That certainly wouldn't follow from the use of the keyword limited. If you
say limited, you should get a limited view. If you want to talk about
partial views, you need to use a keyword that reflects that (such as
"private" or "partial"). "private" seemed too confusing, since it can also
be used in front of "package" to mean something different (for compilation
units).

****************************************************************

From: Pascal Leroy
Sent: Friday, September 24, 2004  7:51 AM

It seems to me that if we believe that this problem is worth solving, we
should also allow abstract instantiations of generic subprograms.
That's because the resulting (nongeneric) subprogram may be used as an
actual parameter to an abstract package instantiation.

****************************************************************

From: Tucker Taft
Sent: Friday, September 24, 2004  8:23 AM

This hardly seems worth it, given the ability to declare
a subprogram and then define it via a renaming-as-body of
a generic instantiation.  We don't have formal subprogram
instantiations in generics, perhaps for the same reason.

****************************************************************

From: Tucker Taft
Sent: Friday, September 24, 2004  8:35 AM

Oops, I mistyped my own syntax in the example...

> ...
> !example
>
>     package P is
>
>         type A is private;
>
>         package Inst is new abstract G(A, others => <>); -- abstract instantiation

Should be: package Inst is abstract new G(A, others => <>);

This order is consistent with type extension syntax,
which seems a good thing.

****************************************************************

From: Robert A. Duff
Sent: Friday, September 24, 2004  2:46 PM

Tuck said:

> Here is round 4 on AI 359.  It is what we discussed
> in Madison.  I have provided the wording.
> Comments welcome.

I like it.

Dan said:

> I am uncomfortable with this proposed new overloading of "abstract",

I found it a bit odd at first, too, but if you think of it as similar
to the "abstract" that comes at the start of academic papers, I think it
makes sense.  Anyway, I *really* don't want an argument over the syntax
to derail the proposal.  I'll write "limited" or "abstract" or anything
else you want -- so long as I get to pass private types to generics.
I wouldn't mind "is private new" either -- but I'm happy to go along
with what the meeting decided.

Pascal said:

> It seems to me that if we believe that this problem is worth solving,

I certainly think so!

>...we
> should also allow abstract instantiations of generic subprograms.
> That's because the resulting (nongeneric) subprogram may be used as an
> actual parameter to an abstract package instantiation.

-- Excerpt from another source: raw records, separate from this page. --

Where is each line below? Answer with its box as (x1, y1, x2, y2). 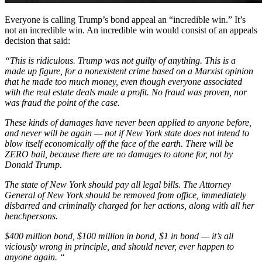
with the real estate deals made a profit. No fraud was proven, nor (5, 87, 247, 98)
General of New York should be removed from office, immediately (5, 190, 246, 201)
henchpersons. (5, 211, 58, 222)
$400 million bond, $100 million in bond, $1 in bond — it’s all (5, 231, 233, 242)
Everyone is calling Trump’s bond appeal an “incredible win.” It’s (5, 15, 246, 25)
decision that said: (5, 36, 70, 46)
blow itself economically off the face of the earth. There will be (5, 139, 233, 149)
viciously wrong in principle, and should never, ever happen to (5, 242, 234, 252)
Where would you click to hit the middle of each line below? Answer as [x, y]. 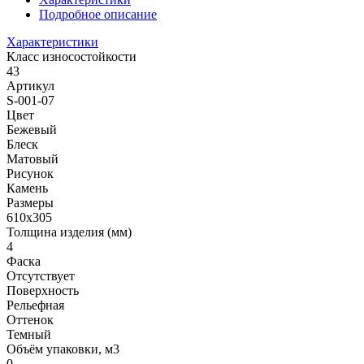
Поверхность [43, 290]
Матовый [32, 158]
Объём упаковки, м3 [63, 349]
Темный [29, 334]
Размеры [30, 202]
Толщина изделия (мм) [69, 232]
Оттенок [30, 319]
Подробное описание [98, 14]
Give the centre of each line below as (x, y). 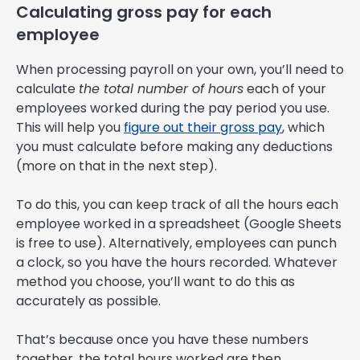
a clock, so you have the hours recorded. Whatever (177, 263)
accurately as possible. (88, 301)
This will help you (70, 128)
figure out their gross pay (203, 128)
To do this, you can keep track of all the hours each (177, 205)
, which (303, 128)
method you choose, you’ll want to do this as (155, 282)
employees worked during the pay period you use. (173, 108)
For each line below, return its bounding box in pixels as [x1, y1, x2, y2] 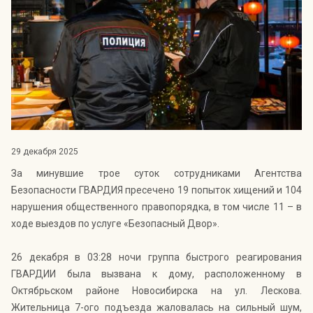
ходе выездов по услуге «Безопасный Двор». [11, 218, 219, 230]
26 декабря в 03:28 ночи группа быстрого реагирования [11, 252, 302, 263]
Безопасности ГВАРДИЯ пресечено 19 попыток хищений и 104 [11, 184, 302, 196]
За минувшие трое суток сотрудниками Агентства [11, 168, 302, 180]
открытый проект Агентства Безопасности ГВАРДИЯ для [15, 12, 262, 22]
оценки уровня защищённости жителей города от [15, 22, 228, 33]
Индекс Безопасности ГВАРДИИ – [15, 1, 161, 12]
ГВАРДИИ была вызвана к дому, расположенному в [11, 268, 302, 280]
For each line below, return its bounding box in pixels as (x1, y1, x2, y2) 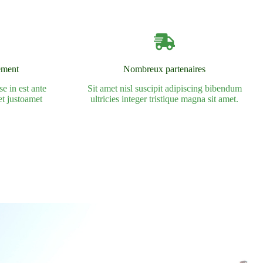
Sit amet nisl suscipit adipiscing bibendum (87, 83, 242, 93)
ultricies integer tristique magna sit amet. (90, 94, 238, 104)
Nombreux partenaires (123, 64, 205, 74)
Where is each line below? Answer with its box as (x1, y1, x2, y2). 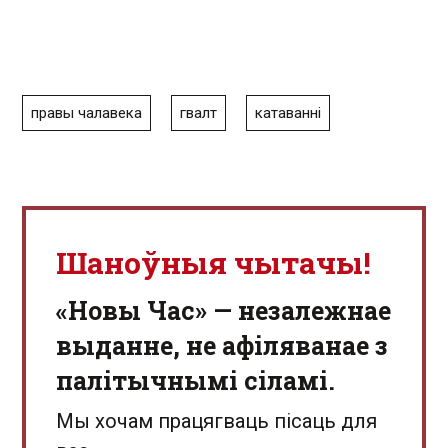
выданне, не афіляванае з (56, 329, 388, 362)
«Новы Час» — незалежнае (56, 294, 391, 327)
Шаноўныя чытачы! (56, 243, 371, 282)
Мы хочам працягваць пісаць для (56, 409, 377, 433)
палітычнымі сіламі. (56, 364, 335, 397)
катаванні (255, 104, 321, 122)
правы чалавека (31, 104, 142, 122)
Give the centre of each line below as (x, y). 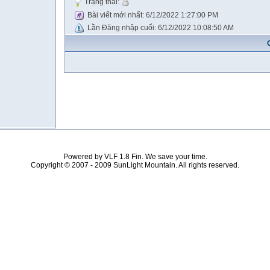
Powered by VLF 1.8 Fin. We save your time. (135, 157)
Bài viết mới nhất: (115, 15)
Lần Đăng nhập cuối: (121, 28)
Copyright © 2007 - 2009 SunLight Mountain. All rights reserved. (135, 165)
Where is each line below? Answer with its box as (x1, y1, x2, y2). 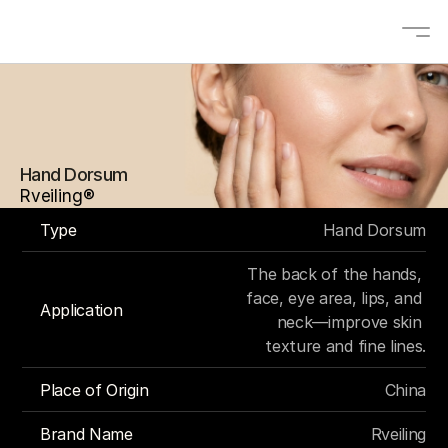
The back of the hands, (247, 264, 422, 284)
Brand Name (40, 424, 133, 444)
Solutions (188, 146, 260, 166)
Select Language (178, 394, 272, 408)
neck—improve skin (276, 312, 422, 332)
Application (40, 300, 123, 320)
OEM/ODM (184, 180, 264, 201)
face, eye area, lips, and (246, 288, 422, 308)
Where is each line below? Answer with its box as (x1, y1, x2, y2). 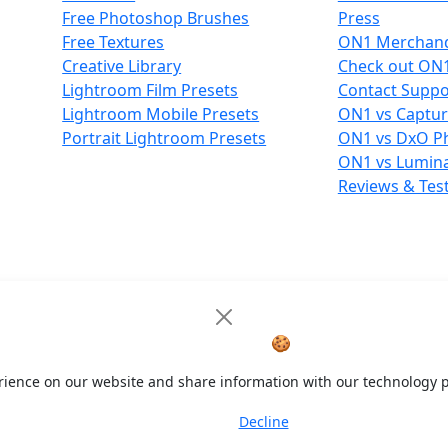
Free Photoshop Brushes (62, 7, 250, 29)
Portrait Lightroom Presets (62, 127, 267, 149)
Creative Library (62, 55, 182, 77)
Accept (168, 413, 214, 432)
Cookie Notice (157, 332, 267, 354)
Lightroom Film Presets (62, 79, 239, 101)
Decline (238, 411, 289, 431)
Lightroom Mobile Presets (62, 103, 260, 125)
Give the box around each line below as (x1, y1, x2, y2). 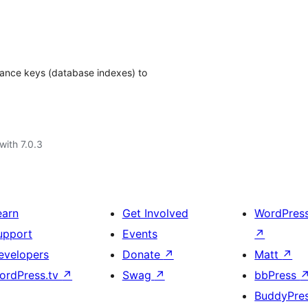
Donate (122, 247, 164, 261)
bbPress (254, 268, 300, 282)
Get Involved (122, 206, 188, 220)
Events (122, 227, 157, 241)
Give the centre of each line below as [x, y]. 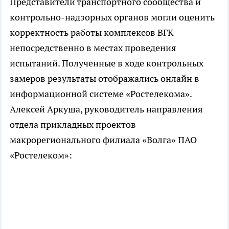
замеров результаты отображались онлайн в [105, 79]
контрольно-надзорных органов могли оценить [112, 17]
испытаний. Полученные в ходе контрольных [107, 63]
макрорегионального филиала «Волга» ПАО [103, 140]
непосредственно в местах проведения [93, 48]
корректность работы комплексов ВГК [92, 33]
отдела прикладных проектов [73, 125]
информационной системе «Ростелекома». [101, 94]
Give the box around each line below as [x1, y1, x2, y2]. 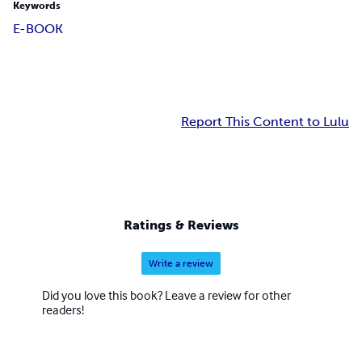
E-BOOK [13, 21, 63, 37]
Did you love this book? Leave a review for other [42, 286, 291, 303]
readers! [42, 301, 84, 318]
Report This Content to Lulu [181, 114, 349, 130]
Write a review [149, 257, 213, 269]
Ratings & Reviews [123, 217, 239, 233]
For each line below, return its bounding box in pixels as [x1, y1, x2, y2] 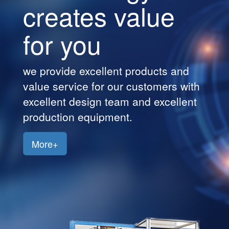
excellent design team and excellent [52, 94, 226, 109]
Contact [8, 53, 37, 66]
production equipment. [52, 109, 162, 124]
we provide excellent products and [52, 63, 219, 78]
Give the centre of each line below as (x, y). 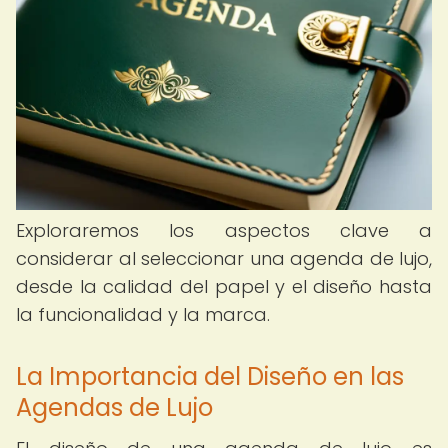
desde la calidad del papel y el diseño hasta (224, 286)
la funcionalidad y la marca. (143, 314)
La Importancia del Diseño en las (210, 376)
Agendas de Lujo (114, 407)
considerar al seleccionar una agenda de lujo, (224, 258)
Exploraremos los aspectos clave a (224, 230)
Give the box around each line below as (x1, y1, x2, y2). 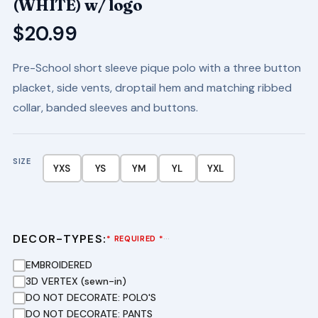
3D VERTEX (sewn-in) (25, 275, 126, 287)
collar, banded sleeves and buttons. (12, 100, 198, 115)
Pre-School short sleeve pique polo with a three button (12, 60, 301, 75)
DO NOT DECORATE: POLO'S (25, 291, 156, 304)
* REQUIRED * (106, 234, 164, 243)
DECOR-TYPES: (12, 231, 107, 246)
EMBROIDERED (25, 258, 92, 271)
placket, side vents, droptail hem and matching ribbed (12, 80, 292, 95)
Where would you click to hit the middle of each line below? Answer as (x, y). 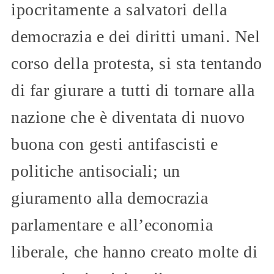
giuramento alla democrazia (110, 198)
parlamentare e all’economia (112, 224)
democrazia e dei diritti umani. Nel (136, 36)
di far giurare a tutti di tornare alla (133, 90)
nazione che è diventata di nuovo (128, 117)
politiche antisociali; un (96, 171)
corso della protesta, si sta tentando (137, 63)
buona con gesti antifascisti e (115, 144)
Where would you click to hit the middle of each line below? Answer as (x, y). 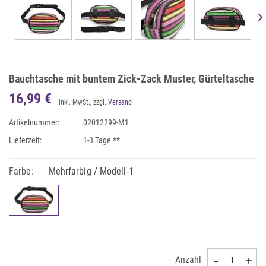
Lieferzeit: (25, 140)
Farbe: (21, 171)
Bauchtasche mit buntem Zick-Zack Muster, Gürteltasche (132, 79)
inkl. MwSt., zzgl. (83, 102)
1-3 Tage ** (102, 140)
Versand (120, 102)
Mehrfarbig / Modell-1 (91, 171)
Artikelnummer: (34, 122)
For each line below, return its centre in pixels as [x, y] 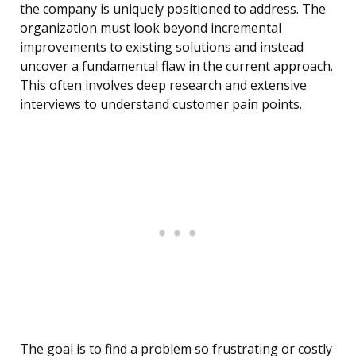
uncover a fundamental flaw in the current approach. [176, 66]
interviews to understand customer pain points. [161, 104]
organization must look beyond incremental [151, 28]
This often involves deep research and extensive [163, 85]
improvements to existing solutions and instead [162, 47]
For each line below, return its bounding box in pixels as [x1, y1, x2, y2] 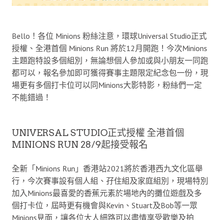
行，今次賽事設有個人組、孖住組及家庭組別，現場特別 [12, 175, 208, 186]
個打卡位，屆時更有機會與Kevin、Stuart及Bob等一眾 [12, 200, 197, 210]
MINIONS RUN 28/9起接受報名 [12, 138, 148, 150]
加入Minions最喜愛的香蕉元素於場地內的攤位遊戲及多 [12, 188, 202, 198]
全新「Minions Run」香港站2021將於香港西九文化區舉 [12, 163, 203, 173]
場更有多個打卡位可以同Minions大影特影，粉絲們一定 [12, 80, 202, 90]
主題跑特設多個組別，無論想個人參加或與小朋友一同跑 [12, 55, 208, 65]
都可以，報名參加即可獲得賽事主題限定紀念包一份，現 [12, 67, 208, 78]
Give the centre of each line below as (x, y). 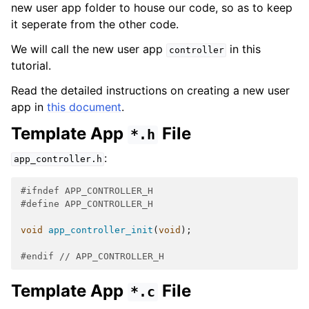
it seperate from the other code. (95, 24)
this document (84, 107)
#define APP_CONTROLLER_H (87, 204)
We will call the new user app (89, 49)
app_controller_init (101, 230)
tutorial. (31, 66)
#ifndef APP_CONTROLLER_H (87, 191)
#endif (40, 257)
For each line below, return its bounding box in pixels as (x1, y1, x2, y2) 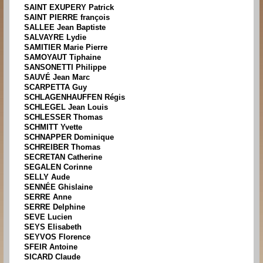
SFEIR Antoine (24, 242, 77, 252)
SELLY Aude (24, 173, 70, 182)
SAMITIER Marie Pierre (24, 43, 107, 52)
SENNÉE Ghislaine (24, 183, 93, 192)
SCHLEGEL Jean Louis (24, 103, 108, 112)
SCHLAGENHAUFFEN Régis (24, 93, 125, 102)
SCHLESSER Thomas (24, 113, 103, 122)
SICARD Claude (24, 252, 80, 262)
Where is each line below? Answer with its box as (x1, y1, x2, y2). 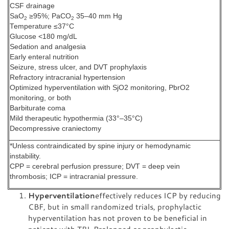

That's a good point.  But please, drop that idea if it causes any
extra trouble.  The workarounds aren't so bad for subprograms.

****************************************************************

From: Dan Eilers
Sent: Friday, September 24, 2004  4:19 PM

> I found it a bit odd at first, too, but if you think of it as similar
> to the "abstract" that comes at the start of academic papers, I think it
> makes sense.  Anyway, I *really* don't want an argument over the syntax
> to derail the proposal.  I'll write "limited" or "abstract" or anything
> else you want -- so long as I get to pass private types to generics.
> I wouldn't mind "is private new" either -- but I'm happy to go along
> with what the meeting decided.

How essential is it that the partial instantiation is allowed to include
some of the actual parameters?
If this isn't essential, then you wouldn't need any keyword, and
could just say:

    package Inst is new G(<>); -- partial instantiation

where the "<>" is what distinguishes this as a partial instantiation,
analogous to a generic formal package declaration.

****************************************************************

From: Tucker Taft
Sent: Friday, September 24, 2004  4:36 PM

Using these "non-freezing" (lukewarm? ;-) instantiations for
signatures requires that the actual parameters be provided.
I had also considered using the presence of "<>" to
indicate the "non-freezing" nature, but that only
makes sense for an instantiation that could be
declared in the private part.  For an instantiation
that is visible outside the package, it will usually be
important to "know" what are at least some of the actuals.

****************************************************************

From: Tucker Taft
Sent: Friday, September 24, 2004  4:43 PM

Note that the original proposal had "with package Inst is new G(...);"
which remains an option in my mind.  Pascal found the "with"
odd in the middle of a package, but I pretty quickly
got used to it, and it makes the connection with formal
packages very obvious.  It also reminds me of the syntax
of various functional languages that permit "let X = 3 in ..."
pretty much anywhere.  So in my mind I started reading the
original proposed notation as "with package Inst being an instantiation
of G in ..." or "assume package Inst is some instantiation
of G in ...".  I suppose if "assert" were a reserved word
we could write "assert package Inst is new G(...);".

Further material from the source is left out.